## Work task
Pick every line out of the entries below that has the string "website", and copy it.

## Material supplied
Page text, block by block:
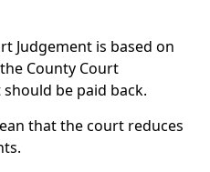
Judgement is based on
County Court
be paid back.
that the court reduces
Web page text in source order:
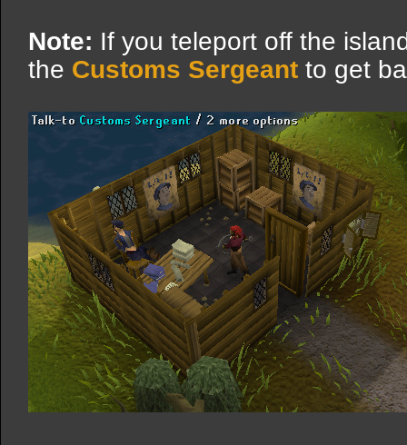
Note: If you teleport off the
the Customs Sergeant to get
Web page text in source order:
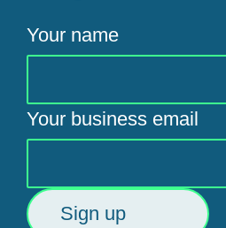
Your name
Your business email
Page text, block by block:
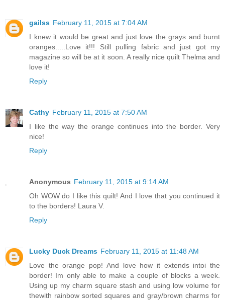
gailss February 11, 2015 at 7:04 AM
I knew it would be great and just love the grays and burnt
oranges.....Love it!!! Still pulling fabric and just got my
magazine so will be at it soon. A really nice quilt Thelma and
love it!
Reply
Cathy February 11, 2015 at 7:50 AM
I like the way the orange continues into the border. Very
nice!
Reply
Anonymous February 11, 2015 at 9:14 AM
Oh WOW do I like this quilt! And I love that you continued it
to the borders! Laura V.
Reply
Lucky Duck Dreams February 11, 2015 at 11:48 AM
Love the orange pop! And love how it extends intoi the
border! Im only able to make a couple of blocks a week.
Using up my charm square stash and using low volume for
thewith rainbow sorted squares and gray/brown charms for
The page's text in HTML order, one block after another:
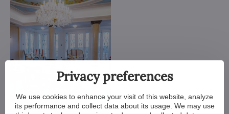
Privacy preferences
We use cookies to enhance your visit of this website, analyze
its performance and collect data about its usage. We may use
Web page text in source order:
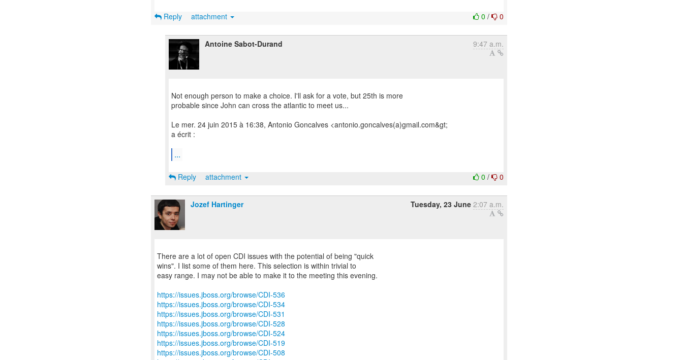
0/ 0
Reply attachment
Antoine Sabot-Durand 9:47 a.m.
Not enough person to make a choice. I'll ask for a vote, but 25th is more
probable since John can cross the atlantic to meet us...
Le mer. 24 juin 2015 à 16:38, Antonio Goncalves <antonio.goncalves(a)gmail.com&gt;
a écrit :
...
0/ 0
Reply attachment
Jozef Hartinger Tuesday, 23 June 2:07 a.m.
There are a lot of open CDI issues with the potential of being "quick
wins". I list some of them here. This selection is within trivial to
easy range. I may not be able to make it to the meeting this evening.
https://issues.jboss.org/browse/CDI-536
https://issues.jboss.org/browse/CDI-534
https://issues.jboss.org/browse/CDI-531
https://issues.jboss.org/browse/CDI-528
https://issues.jboss.org/browse/CDI-524
https://issues.jboss.org/browse/CDI-519
https://issues.jboss.org/browse/CDI-508
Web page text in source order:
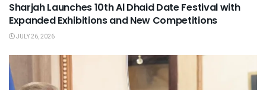
Sharjah Launches 10th Al Dhaid Date Festival with
Expanded Exhibitions and New Competitions
JULY 26, 2026
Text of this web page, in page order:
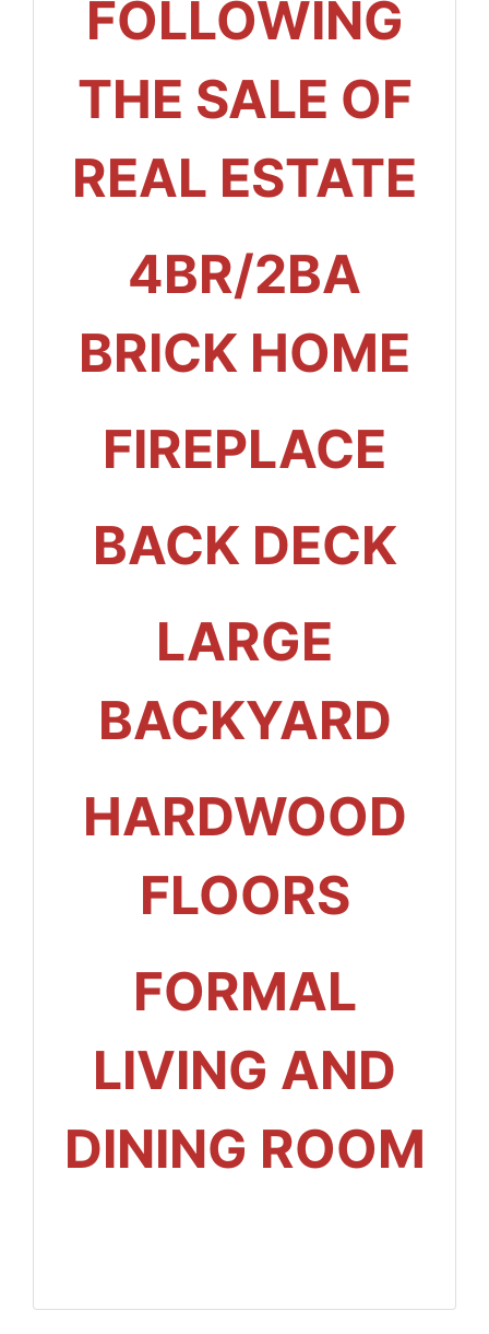
FOLLOWING
THE SALE OF
REAL ESTATE
4BR/2BA
BRICK HOME
FIREPLACE
BACK DECK
LARGE
BACKYARD
HARDWOOD
FLOORS
FORMAL
LIVING AND
DINING ROOM
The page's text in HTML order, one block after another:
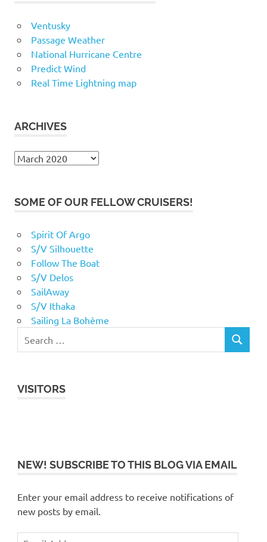
Ventusky
Passage Weather
National Hurricane Centre
Predict Wind
Real Time Lightning map
ARCHIVES
Archives
SOME OF OUR FELLOW CRUISERS!
Spirit Of Argo
S/V Silhouette
Follow The Boat
S/V Delos
SailAway
S/V Ithaka
Sailing La Bohème
VISITORS
NEW! SUBSCRIBE TO THIS BLOG VIA EMAIL
Enter your email address to receive notifications of
new posts by email.
Email
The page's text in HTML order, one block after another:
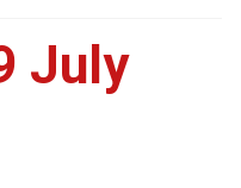
July
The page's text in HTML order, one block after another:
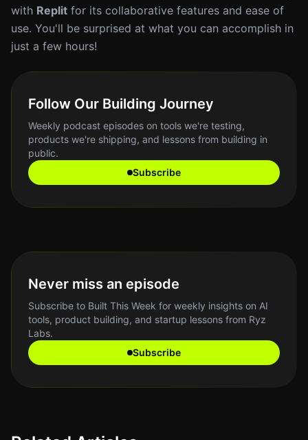
with Replit for its collaborative features and ease of
use. You'll be surprised at what you can accomplish in
just a few hours!
Follow Our Building Journey
Weekly podcast episodes on tools we're testing,
products we're shipping, and lessons from building in
public.
Subscribe
Never miss an episode
Subscribe to Built This Week for weekly insights on AI
tools, product building, and startup lessons from Ryz
Labs.
Subscribe
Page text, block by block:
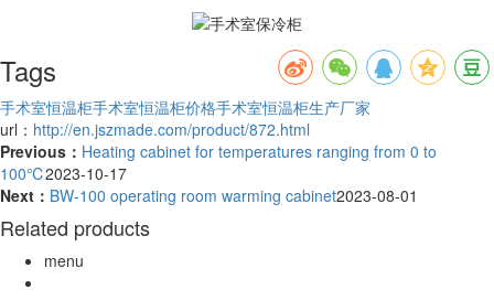
Tags
手术室恒温柜手术室恒温柜价格手术室恒温柜生产厂家
url： http://en.jszmade.com/product/872.html
Previous： Heating cabinet for temperatures ranging from 0 to
100℃2023-10-17
Next： BW-100 operating room warming cabinet2023-08-01
Related products
menu
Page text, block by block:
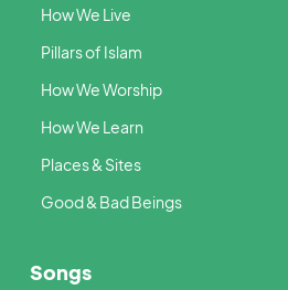
How We Live
Pillars of Islam
How We Worship
How We Learn
Places & Sites
Good & Bad Beings
Songs
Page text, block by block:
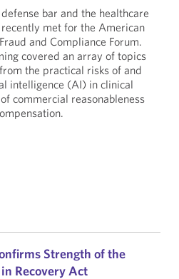
bar and the healthcare
met for the American
and Compliance Forum.
covered an array of topics
the practical risks of and
intelligence (AI) in clinical
commercial reasonableness
Strength of the
Recovery Act
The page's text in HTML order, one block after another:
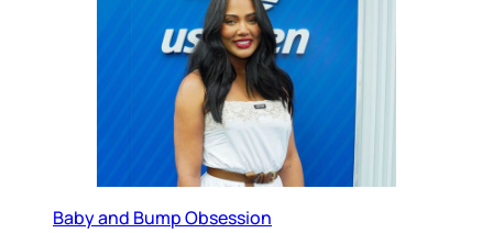
Baby and Bump Obsession
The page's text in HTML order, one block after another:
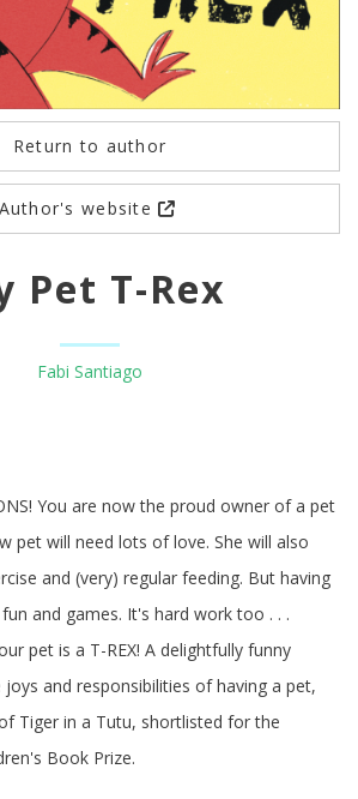
Return to author
Author's website
Pet T-Rex
Fabi Santiago
You are now the proud owner of a pet
pet will need lots of love. She will also
and (very) regular feeding. But having
and games. It's hard work too . . .
pet is a T-REX! A delightfully funny
and responsibilities of having a pet,
Tiger in a Tutu, shortlisted for the
Book Prize.
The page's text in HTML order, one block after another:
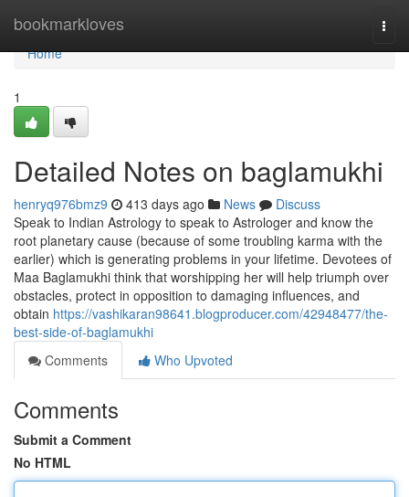
bookmarkloves
Home
Home
1
Detailed Notes on baglamukhi
henryq976bmz9 413 days ago News
Discuss
Speak to Indian Astrology to speak to Astrologer and know the
root planetary cause (because of some troubling karma with the
earlier) which is generating problems in your lifetime. Devotees of
Maa Baglamukhi think that worshipping her will help triumph over
obstacles, protect in opposition to damaging influences, and
obtain https://vashikaran98641.blogproducer.com/42948477/the-
best-side-of-baglamukhi
Comments
Who Upvoted
Comments
Submit a Comment
No HTML
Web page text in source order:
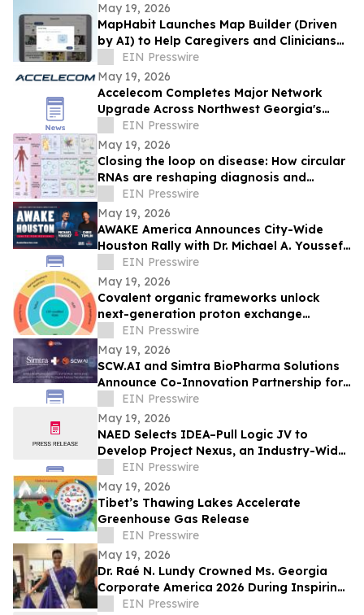
May 19, 2026
MapHabit Launches Map Builder (Driven
by AI) to Help Caregivers and Clinicians
Create Support Maps Faster
EIN Presswire
May 19, 2026
Accelecom Completes Major Network
Upgrade Across Northwest Georgia's
Most Critical Industrial Corridor
EIN Presswire
May 19, 2026
Closing the loop on disease: How circular
RNAs are reshaping diagnosis and
therapyEIN Presswire
May 19, 2026
AWAKE America Announces City-Wide
Houston Rally with Dr. Michael A. Youssef
and Special Guest Chris Tomlin
EIN Presswire
May 19, 2026
Covalent organic frameworks unlock
next-generation proton exchange
membranes for fuel cells
EIN Presswire
May 19, 2026
SCW.AI and Simtra BioPharma Solutions
Announce Co-Innovation Partnership for
Digital Factory Transformation
EIN Presswire
May 19, 2026
NAED Selects IDEA–Pull Logic JV to
Develop Project Nexus, an Industry-Wide
Supply Chain Visibility Solution
EIN Presswire
May 19, 2026
Tibet’s Thawing Lakes Accelerate
Greenhouse Gas Release
EIN Presswire
May 19, 2026
Dr. Raé N. Lundy Crowned Ms. Georgia
Corporate America 2026 During Inspiring
Celebration of Leadership and Excellence
EIN Presswire

## Your solution
We use cookies to enhance your visit of this website, analyze
Author's website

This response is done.